The primary goal of integrating AI into IoT devices is to enhance their capabilities and reduce human error. AI can provide more accurate results than the human eye or persistence in various applications, such as image recognition. For instance, thanks to machine computing power, Google’s image recognition application significantly reduced human error rates when AI was utilised. As a result, there is a growing need for complex system-on-chip (SoC) architectures to support these AI use cases. These architectures must evolve to accommodate single-threaded applications, OpenCL support, benchmarking, multi-threaded networking applications, and image recognition.

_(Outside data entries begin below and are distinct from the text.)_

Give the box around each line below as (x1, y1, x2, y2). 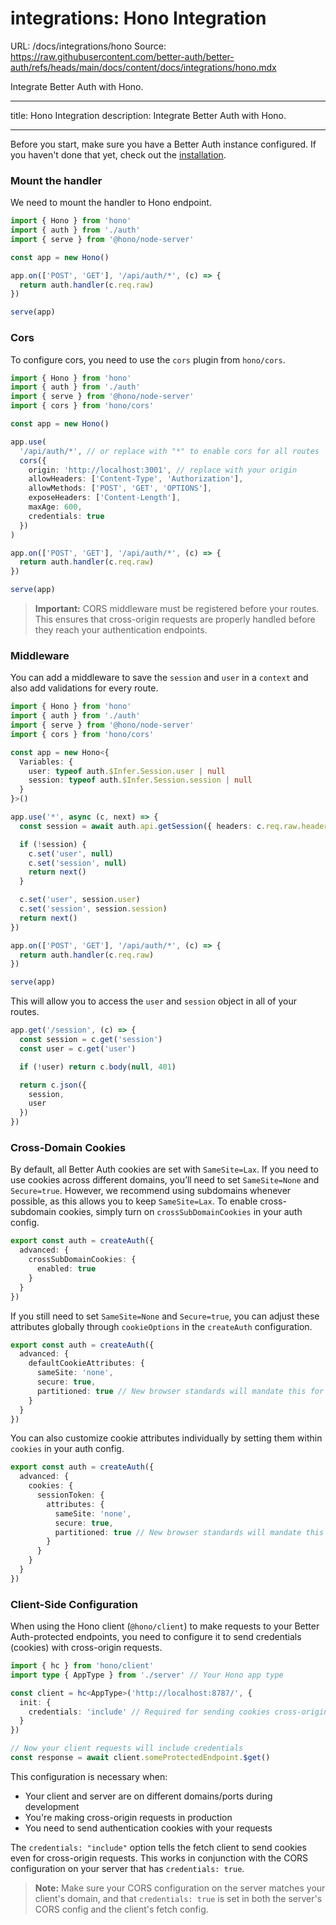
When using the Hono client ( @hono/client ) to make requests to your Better (10, 1620, 320, 1632)
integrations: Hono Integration (10, 7, 267, 30)
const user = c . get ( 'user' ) (19, 1043, 137, 1054)
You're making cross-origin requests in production (24, 1811, 233, 1823)
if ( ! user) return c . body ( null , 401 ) (19, 1062, 177, 1072)
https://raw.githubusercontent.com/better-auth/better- (10, 50, 235, 62)
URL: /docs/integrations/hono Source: (10, 40, 167, 52)
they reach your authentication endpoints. (34, 624, 208, 636)

In networking applications, focus lies in leveraging network function processors to enhance system performance. One significant aspect that has been emphasised is security, primarily due to the vast data transmitted between edge devices and cloud services. We must ensure the integrity and authenticity of this data along its journey.

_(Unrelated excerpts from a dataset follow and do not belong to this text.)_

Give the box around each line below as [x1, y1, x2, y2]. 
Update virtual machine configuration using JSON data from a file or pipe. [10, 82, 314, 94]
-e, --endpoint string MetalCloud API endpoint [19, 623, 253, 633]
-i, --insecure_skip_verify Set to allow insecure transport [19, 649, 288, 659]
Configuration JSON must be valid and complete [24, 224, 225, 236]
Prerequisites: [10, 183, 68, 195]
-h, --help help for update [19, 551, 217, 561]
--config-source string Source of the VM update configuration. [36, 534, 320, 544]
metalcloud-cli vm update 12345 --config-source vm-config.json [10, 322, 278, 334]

We are actively implementing robust computing mechanisms within the communication channel to achieve this. These mechanisms are designed to verify and validate data integrity at both the edge and cloud endpoints. Ensuring the data’s accuracy is paramount, guaranteeing that the information transmitted aligns with the intended content.

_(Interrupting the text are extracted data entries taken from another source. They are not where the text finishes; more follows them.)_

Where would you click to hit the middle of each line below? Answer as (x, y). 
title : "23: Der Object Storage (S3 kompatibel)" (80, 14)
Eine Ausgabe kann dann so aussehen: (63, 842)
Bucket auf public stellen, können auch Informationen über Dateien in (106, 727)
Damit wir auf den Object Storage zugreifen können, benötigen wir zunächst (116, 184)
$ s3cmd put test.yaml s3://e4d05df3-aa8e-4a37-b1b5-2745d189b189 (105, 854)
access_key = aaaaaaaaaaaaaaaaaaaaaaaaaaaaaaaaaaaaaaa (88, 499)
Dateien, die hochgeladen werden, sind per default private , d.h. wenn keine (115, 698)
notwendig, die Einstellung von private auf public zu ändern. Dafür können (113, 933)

ImageNet Contest Winning Entry Error Rate
Fig. 2: ImageNet Contest Winning Entry Error Rate (Source: Google)
Key driving agents in semiconductor evolution
Several key driving agents have played significant roles in shaping the semiconductor industry over the years:
Technology shift in AI compute requirements
• The semiconductor industry experiencing a technology shift due to rising demand for AI applications
• OEM manufacturers and chip design teams engaged in application benchmarking to assess computational power capabilities
• AI integration into daily life necessitates hardware adaptation to meet increased demands
Surge in demand for sub-micron compute devices
• Computers are shrinking in size while computational demands are on the rise, creating a paradox
• Developing sub-micron computing devices and manufacturing technologies is essential to address this challenge
• Industry must support smaller yet more powerful devices, reduce costs, and ensure reliability
The role of more (reliability, stability, and power efficiency)
• Semiconductor engineers face reliability, stability, and power consumption challenges in sub-micron technology
• Increasing the transistor count on chips necessitates maintaining high-reliability standards
• Ensuring reliability is vital for the seamless operation of AI-powered devices
These driving agents continue to shape the semiconductor industry, with advancements in chip design, manufacturing, and applications leading to ever more powerful and efficient electronic devices.

The pursuit extends to fulfilling the computational demands associated with image recognition. This necessitates efficient computing resources to analyse and process visual data, further enhancing the capabilities and value of our networking applications. Companies like Nvidia are at the forefront of providing the necessary computational power to meet these demands.

Also Check: Application of Artificial Intelligence in the Manufacturing Sector

Automation in the Semiconductor Lifecycle

Automating the semiconductor lifecycle is another crucial aspect of the AI revolution in the industry. McKinsey’s research suggests that AI could generate $85 billion to $95 billion in revenue over the long term, highlighting the untapped potential of AI-driven automation in semiconductor manufacturing. As AI techniques become more advanced, semiconductor companies embrace them to streamline processes and improve operational efficiencies.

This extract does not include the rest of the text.